RPA 70 kDa subunit Il plasmide di attivazione CRISPR (h) è un sistema SAM (mediatore di attivazione sinergico) a tre plasmidi progettato per la sovraregolazione trascrizionale altamente efficiente e sito-specifica del locus RPA1 nelle linee cellulari umane. Il sistema è costruito attorno a una Cas9 cataliticamente inattiva (dCas9) che porta due mutazioni inattivanti (D10A e N863A) che eliminano l'attività nucleasica preservando al contempo il legame con il DNA. Questa dCas9 è fusa con VP64, un potente attivatore trascrizionale, ed è coespressa con un gene di resistenza alla blasticidina per la selezione.
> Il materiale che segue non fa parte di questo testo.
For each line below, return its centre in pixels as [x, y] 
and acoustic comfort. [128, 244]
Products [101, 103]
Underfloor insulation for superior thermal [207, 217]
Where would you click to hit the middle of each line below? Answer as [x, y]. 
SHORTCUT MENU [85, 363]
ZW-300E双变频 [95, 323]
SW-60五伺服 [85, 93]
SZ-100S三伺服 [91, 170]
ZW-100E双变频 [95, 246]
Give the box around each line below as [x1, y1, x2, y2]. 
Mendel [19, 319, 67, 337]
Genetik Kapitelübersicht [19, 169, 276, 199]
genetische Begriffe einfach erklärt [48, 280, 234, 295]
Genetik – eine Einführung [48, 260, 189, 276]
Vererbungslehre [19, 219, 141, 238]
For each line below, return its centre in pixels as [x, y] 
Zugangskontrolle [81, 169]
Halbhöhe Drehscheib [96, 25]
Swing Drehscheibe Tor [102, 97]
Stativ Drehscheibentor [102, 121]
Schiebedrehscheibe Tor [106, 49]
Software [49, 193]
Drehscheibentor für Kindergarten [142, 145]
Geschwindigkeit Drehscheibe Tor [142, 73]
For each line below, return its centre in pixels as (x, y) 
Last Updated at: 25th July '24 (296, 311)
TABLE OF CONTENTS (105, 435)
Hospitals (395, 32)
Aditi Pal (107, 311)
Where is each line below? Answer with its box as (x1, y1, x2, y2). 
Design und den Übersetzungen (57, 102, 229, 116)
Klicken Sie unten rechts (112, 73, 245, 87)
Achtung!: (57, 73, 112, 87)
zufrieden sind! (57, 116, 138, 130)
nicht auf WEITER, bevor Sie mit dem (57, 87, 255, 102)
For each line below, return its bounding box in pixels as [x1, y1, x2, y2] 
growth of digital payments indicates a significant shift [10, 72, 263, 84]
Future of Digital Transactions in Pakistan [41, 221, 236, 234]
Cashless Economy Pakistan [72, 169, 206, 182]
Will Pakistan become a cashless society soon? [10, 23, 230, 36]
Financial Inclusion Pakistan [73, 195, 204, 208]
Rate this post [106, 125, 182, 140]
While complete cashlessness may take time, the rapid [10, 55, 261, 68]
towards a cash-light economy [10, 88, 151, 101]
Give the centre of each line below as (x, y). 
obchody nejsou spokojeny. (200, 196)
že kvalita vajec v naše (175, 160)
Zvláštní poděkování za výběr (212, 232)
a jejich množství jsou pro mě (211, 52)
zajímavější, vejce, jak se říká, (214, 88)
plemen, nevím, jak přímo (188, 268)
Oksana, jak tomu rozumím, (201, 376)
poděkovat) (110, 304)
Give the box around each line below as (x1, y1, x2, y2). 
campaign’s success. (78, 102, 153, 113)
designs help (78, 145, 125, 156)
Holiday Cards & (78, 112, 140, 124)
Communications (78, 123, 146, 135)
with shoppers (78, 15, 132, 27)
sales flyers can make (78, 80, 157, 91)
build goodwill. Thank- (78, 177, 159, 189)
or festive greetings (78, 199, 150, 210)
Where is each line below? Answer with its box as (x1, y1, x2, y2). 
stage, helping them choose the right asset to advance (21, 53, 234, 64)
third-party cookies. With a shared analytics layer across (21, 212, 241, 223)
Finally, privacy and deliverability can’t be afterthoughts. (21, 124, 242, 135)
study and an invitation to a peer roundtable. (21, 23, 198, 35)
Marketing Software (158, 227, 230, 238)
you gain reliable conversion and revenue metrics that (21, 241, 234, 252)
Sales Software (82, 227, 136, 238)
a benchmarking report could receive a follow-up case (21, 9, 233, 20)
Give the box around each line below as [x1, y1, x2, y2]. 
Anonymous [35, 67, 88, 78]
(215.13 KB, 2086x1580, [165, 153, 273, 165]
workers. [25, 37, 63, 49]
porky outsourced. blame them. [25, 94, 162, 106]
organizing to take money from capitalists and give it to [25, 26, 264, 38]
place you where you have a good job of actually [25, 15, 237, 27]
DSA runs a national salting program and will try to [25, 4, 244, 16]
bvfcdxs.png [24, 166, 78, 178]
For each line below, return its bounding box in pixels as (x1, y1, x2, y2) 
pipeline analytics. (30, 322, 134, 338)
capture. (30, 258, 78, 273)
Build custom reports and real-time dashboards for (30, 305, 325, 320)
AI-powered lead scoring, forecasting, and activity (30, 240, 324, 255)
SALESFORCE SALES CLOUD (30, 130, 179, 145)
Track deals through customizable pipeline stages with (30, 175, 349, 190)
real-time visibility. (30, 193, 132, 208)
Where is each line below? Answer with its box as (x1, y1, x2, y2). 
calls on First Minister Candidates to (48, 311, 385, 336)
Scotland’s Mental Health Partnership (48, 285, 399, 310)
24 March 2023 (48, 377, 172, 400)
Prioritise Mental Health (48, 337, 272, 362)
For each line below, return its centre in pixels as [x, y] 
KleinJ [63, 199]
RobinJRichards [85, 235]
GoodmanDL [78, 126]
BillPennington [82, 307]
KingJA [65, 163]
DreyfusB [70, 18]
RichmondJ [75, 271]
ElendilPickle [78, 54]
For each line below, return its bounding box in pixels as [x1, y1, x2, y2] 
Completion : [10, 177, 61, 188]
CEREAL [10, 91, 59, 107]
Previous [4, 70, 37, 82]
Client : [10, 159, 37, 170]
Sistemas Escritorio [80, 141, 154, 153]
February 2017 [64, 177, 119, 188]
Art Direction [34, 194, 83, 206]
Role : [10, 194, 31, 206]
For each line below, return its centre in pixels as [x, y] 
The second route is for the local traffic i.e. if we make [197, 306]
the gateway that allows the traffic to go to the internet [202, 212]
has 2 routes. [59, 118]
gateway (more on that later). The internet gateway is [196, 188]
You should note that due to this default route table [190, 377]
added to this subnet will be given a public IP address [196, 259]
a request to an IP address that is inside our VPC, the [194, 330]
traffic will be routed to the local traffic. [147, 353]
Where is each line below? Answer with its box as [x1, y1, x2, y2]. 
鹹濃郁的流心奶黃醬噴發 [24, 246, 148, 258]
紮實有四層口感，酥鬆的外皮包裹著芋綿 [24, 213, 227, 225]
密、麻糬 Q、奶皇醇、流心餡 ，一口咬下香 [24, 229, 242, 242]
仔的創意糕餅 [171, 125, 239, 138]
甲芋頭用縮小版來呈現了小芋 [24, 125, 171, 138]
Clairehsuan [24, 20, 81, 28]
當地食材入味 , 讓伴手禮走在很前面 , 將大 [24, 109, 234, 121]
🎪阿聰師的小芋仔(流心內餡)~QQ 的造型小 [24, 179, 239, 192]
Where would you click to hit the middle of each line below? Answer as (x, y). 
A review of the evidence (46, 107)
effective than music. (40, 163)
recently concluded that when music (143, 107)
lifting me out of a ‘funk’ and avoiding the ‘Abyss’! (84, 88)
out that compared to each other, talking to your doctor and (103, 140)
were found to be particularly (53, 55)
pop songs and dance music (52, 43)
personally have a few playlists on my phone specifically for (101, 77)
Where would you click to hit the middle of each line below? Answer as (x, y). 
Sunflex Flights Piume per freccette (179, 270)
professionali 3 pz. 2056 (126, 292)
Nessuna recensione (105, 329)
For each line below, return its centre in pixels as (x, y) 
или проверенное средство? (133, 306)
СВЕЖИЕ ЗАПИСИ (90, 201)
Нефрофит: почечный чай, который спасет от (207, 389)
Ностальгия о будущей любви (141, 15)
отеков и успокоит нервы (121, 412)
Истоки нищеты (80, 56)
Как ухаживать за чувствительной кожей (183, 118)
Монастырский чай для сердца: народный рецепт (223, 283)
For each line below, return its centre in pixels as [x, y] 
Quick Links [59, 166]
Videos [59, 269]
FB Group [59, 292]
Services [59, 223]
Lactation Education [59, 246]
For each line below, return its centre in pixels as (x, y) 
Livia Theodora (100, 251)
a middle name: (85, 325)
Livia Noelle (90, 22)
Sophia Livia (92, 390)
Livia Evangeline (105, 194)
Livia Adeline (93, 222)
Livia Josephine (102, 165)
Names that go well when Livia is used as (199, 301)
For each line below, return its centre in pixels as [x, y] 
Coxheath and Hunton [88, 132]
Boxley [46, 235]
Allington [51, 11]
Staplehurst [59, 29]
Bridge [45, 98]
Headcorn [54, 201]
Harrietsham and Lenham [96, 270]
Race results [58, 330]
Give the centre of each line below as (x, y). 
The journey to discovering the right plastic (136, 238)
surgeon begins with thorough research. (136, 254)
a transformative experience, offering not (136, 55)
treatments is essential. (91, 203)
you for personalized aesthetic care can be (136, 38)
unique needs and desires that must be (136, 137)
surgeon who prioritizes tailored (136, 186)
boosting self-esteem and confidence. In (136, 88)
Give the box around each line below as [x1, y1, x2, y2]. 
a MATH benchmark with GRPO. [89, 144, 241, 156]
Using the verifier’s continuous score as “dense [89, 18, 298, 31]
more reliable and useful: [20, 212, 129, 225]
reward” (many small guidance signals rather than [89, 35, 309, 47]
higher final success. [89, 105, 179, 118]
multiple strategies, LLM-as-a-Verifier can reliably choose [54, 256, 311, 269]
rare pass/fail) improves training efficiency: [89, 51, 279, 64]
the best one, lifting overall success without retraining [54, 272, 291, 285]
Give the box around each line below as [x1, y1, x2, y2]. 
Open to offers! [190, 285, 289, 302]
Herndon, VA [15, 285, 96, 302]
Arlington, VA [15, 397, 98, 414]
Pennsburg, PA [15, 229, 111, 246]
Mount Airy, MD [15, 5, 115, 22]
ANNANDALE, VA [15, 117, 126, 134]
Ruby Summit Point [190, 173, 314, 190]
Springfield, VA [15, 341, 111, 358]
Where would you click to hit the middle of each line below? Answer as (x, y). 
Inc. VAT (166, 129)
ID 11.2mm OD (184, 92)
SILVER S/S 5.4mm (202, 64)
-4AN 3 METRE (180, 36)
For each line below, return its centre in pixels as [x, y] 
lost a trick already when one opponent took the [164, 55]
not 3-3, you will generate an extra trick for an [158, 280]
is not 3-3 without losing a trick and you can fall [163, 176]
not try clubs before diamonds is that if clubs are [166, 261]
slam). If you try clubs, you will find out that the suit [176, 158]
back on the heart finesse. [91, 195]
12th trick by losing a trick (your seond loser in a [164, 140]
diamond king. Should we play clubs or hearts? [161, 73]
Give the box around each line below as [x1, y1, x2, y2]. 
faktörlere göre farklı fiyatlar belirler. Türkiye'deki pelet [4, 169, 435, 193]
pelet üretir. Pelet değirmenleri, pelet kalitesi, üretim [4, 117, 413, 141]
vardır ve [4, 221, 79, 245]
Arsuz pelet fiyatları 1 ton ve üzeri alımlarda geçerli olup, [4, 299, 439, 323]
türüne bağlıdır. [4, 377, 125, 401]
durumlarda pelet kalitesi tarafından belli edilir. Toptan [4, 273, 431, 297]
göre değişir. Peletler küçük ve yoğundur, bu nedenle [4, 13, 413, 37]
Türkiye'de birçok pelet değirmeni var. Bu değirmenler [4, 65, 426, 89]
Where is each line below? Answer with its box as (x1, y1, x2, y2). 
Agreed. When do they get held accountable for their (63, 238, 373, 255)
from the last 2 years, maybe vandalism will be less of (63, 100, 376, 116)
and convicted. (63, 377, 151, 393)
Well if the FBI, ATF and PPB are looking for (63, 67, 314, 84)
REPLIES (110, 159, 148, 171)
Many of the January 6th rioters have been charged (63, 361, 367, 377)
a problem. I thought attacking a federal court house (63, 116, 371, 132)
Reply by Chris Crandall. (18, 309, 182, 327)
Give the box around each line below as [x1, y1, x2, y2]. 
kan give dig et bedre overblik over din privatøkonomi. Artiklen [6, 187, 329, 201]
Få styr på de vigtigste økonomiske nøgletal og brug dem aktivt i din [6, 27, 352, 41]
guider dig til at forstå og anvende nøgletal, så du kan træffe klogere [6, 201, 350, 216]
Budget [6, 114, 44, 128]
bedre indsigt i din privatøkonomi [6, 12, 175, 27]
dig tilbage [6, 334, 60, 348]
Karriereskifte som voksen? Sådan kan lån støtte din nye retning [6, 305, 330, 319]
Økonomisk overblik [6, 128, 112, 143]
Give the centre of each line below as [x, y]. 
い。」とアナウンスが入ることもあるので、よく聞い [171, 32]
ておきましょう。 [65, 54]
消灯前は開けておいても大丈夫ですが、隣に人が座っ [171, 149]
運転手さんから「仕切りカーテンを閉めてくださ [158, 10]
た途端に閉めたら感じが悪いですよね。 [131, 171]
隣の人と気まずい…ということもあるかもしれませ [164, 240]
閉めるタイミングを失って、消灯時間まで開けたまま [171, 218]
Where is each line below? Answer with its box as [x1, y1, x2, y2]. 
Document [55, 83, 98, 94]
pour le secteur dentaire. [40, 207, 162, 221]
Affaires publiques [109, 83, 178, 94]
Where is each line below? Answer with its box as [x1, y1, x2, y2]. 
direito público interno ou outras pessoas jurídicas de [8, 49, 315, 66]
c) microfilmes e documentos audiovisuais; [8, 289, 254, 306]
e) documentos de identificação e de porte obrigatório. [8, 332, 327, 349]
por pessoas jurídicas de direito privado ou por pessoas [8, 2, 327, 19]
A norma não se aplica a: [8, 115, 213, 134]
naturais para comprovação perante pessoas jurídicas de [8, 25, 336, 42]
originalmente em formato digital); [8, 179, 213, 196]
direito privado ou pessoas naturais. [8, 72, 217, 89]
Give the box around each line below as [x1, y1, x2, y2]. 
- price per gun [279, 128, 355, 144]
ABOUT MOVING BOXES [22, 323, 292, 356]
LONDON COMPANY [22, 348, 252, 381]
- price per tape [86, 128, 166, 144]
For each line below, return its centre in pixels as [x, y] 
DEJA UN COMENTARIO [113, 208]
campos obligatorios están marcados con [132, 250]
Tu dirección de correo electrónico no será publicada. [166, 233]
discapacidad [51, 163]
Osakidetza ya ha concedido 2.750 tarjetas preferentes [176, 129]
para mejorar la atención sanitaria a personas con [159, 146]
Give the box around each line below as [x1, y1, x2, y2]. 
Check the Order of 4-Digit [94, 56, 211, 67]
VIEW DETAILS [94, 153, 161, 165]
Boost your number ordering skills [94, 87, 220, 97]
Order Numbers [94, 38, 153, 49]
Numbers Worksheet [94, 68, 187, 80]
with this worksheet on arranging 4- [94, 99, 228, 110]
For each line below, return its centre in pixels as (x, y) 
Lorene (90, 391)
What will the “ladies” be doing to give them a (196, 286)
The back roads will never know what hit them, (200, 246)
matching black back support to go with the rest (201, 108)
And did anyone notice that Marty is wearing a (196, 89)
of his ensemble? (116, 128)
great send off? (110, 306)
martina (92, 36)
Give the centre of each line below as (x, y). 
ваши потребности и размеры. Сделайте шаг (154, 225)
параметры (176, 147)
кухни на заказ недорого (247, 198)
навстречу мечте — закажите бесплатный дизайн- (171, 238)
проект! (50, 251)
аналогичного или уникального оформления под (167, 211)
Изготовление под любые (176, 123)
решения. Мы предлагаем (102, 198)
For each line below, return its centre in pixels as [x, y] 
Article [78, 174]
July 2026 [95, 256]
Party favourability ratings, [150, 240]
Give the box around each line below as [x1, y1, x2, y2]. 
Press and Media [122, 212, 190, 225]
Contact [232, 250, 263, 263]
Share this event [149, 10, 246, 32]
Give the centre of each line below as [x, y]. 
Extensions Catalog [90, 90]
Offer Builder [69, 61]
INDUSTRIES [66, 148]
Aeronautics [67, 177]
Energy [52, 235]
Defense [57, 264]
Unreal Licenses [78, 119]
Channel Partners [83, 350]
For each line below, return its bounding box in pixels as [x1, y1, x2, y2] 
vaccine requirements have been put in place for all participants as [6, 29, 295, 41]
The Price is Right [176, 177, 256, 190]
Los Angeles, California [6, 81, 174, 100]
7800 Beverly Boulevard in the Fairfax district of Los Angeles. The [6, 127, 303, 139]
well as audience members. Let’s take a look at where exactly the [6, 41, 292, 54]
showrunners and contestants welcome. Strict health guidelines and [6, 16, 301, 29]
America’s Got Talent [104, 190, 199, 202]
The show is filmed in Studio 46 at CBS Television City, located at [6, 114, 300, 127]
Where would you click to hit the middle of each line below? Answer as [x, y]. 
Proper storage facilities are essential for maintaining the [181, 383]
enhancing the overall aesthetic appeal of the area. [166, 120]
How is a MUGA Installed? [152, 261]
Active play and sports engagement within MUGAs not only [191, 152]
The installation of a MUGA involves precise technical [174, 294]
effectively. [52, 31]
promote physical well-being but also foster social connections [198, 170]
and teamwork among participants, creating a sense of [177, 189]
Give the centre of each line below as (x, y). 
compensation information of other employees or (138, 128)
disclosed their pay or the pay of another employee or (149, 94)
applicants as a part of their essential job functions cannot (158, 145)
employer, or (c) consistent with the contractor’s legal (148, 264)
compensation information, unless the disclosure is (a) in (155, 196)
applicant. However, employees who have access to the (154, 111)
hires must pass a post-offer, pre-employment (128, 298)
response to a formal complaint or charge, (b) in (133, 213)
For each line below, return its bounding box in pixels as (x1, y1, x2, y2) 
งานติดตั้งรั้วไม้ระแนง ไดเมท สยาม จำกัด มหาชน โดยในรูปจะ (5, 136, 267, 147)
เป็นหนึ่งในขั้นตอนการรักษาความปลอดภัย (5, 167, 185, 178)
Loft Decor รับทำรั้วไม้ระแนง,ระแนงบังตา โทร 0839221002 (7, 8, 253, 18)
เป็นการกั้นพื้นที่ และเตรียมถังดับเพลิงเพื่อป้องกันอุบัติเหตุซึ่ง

Il secondo plasmide codifica la proteina di fusione MS2-p65-HSF1, un complesso attivatore secondario che agisce in sinergia con dCas9-VP64, insieme a un gene di resistenza all'igromicina. Il terzo plasmide codifica un sgRNA specifico per il bersaglio di 20 nt fuso a due aptameri di RNA MS2 che reclutano il complesso MS2-p65-HSF1 nel sito di attivazione, accompagnato da un gene di resistenza alla puromicina. I tre plasmidi vengono somministrati in un rapporto di massa 1:1:1 per un'espressione bilanciata di tutti i componenti del sistema.
Una volta assemblato nel locus bersaglio, il complesso SAM si lega a circa 200 bp a monte del sito di inizio della trascrizione RPA1, dove VP64, p65 e HSF1 agiscono in modo concertato per reclutare il machinery trascrizionale e guidare la sovraregolazione dell'espressione endogena di RPA 70 kDa subunit. A differenza della Cas9 con attività nucleasica, dCas9 non introduce rotture a doppio filamento né modifica la sequenza genomica, preservando il locus RPA1 nativo e consentendo lo studio delle risposte trascrizionali dipendenti da RPA 70 kDa subunit nel locus endogeno, rendendolo uno strumento prezioso per studi funzionali, l'identificazione di geni bersaglio e la modellizzazione del ripristino della via RPA 70 kDa subunit nelle cellule tumorali con espressione di RPA1 silenziata o ridotta.
Solo per uso di ricerca. Non destinato a uso diagnostico o terapeutico.